EXERCISE GOAL ▸
Each line in the entries that has the word "primarily" has to be copied.

(Items listed in a dataset)
[Start of section]

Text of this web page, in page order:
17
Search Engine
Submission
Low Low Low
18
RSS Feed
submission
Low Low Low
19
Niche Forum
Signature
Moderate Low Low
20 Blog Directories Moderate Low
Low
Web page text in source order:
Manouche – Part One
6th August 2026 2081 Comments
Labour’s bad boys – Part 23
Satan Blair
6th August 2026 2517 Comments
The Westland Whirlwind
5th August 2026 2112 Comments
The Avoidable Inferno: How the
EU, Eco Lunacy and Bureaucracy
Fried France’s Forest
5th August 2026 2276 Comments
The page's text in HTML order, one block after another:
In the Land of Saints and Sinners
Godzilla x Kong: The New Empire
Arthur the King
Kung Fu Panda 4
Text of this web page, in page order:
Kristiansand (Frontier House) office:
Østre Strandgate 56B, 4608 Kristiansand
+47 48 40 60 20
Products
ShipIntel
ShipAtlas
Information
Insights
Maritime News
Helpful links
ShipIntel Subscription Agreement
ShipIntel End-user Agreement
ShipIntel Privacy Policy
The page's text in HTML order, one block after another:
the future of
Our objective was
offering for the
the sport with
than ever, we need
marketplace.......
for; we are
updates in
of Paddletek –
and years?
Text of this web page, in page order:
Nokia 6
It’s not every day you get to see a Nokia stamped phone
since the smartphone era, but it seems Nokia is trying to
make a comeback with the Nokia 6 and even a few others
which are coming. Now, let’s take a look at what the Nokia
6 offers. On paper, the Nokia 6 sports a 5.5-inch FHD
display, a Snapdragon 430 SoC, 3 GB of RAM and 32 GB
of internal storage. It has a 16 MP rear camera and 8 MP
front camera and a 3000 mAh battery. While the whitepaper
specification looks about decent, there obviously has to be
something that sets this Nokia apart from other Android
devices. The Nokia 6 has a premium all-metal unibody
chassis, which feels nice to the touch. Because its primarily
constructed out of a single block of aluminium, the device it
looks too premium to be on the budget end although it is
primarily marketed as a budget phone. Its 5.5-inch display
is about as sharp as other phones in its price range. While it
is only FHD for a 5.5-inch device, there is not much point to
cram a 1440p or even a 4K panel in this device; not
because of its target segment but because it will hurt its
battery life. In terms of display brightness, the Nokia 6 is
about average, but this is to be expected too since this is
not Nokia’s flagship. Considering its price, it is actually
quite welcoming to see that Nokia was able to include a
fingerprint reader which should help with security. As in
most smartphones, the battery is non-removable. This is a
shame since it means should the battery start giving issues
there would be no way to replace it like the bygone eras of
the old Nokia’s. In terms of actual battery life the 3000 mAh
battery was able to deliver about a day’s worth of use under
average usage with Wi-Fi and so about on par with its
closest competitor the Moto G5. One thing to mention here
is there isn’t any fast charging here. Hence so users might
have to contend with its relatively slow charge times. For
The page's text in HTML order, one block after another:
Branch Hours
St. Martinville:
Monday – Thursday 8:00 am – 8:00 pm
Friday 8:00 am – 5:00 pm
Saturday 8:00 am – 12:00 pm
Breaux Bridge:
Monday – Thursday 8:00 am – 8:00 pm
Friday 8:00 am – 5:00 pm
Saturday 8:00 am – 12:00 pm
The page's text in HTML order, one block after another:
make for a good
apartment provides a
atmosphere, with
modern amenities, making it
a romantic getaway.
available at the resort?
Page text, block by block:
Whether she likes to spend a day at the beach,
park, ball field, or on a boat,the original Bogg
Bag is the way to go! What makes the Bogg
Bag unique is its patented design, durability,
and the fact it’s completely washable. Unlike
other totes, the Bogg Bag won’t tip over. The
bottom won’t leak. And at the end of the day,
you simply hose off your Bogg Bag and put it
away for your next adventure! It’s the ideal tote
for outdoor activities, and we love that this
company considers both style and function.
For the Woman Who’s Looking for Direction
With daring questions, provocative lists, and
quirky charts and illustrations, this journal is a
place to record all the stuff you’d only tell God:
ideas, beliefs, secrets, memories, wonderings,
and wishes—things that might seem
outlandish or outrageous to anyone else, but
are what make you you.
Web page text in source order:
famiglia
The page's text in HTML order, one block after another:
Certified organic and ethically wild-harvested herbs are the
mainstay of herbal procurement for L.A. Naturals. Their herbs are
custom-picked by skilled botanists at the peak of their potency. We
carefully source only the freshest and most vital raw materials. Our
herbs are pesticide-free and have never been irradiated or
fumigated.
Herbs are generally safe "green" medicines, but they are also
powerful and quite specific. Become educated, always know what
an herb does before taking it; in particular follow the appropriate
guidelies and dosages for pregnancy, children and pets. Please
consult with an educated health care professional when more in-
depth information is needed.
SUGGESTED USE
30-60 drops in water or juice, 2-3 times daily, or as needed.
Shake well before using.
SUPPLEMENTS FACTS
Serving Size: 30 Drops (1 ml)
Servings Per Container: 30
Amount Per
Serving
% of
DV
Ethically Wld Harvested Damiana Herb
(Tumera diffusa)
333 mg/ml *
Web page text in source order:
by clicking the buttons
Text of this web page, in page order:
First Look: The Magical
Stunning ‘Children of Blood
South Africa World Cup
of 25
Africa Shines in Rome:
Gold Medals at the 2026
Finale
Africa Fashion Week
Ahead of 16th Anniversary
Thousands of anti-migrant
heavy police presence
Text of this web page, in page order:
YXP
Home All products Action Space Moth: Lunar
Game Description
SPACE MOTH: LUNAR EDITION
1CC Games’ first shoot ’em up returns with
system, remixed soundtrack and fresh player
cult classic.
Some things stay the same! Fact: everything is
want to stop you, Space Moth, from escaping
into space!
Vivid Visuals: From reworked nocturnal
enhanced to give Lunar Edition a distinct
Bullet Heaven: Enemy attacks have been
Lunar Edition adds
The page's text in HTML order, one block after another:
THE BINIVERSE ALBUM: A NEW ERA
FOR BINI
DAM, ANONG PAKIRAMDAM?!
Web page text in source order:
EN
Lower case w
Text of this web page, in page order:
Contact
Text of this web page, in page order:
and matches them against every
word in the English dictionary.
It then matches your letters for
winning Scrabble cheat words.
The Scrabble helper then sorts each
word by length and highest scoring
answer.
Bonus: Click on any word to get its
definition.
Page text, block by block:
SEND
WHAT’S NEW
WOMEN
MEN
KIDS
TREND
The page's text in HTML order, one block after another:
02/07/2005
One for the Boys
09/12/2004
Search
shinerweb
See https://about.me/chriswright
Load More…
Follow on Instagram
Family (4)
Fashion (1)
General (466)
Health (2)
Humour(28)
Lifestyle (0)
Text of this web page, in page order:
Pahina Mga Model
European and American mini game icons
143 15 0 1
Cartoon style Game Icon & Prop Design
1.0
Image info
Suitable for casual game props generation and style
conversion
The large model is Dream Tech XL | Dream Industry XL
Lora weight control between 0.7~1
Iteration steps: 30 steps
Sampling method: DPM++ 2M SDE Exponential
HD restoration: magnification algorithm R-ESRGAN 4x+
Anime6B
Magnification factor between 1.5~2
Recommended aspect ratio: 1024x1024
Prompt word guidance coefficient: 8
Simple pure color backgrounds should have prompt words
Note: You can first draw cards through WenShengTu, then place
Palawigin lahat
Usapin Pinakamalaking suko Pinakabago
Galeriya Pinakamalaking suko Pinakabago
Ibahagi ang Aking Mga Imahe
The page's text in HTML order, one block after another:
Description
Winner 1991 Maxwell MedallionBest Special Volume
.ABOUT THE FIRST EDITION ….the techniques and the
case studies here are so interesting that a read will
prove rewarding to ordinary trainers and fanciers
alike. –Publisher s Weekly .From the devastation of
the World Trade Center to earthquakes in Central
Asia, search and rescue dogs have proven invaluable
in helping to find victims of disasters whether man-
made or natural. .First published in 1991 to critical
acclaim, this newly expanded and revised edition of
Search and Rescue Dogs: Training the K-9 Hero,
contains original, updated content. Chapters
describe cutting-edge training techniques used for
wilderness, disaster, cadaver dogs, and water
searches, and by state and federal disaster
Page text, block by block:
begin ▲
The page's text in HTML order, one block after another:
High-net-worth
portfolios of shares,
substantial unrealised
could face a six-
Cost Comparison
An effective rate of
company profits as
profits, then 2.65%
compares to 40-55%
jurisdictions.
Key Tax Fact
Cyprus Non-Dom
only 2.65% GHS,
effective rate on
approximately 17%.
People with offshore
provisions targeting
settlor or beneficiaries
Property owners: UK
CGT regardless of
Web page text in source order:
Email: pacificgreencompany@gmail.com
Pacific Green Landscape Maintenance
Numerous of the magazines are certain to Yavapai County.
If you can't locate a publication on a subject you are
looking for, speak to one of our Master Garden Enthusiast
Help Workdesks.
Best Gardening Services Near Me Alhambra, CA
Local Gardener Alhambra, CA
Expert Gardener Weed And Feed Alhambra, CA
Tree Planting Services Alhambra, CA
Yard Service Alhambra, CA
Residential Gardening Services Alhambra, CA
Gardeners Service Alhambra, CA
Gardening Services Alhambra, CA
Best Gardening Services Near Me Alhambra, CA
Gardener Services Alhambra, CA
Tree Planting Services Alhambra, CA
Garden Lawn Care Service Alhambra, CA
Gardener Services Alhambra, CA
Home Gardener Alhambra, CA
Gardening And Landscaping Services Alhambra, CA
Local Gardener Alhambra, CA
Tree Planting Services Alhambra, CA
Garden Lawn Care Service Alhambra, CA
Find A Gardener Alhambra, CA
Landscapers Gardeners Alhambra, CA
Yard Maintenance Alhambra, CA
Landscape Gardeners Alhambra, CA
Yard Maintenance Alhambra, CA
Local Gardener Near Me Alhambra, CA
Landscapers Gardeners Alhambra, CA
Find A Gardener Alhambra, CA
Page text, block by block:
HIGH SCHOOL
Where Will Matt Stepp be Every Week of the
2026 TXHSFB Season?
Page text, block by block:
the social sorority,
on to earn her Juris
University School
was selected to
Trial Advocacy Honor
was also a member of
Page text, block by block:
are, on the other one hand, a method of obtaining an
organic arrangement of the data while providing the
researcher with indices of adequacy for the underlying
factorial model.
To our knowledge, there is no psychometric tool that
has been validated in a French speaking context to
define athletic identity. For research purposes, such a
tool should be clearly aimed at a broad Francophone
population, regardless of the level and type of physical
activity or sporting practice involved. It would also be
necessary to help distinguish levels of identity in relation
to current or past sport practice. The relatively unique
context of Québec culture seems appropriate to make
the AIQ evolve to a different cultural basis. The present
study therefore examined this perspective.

[End of section]

OUTPUT BELOW ▸
chassis, which feels nice to the touch. Because its primarily
primarily marketed as a budget phone. Its 5.5-inch display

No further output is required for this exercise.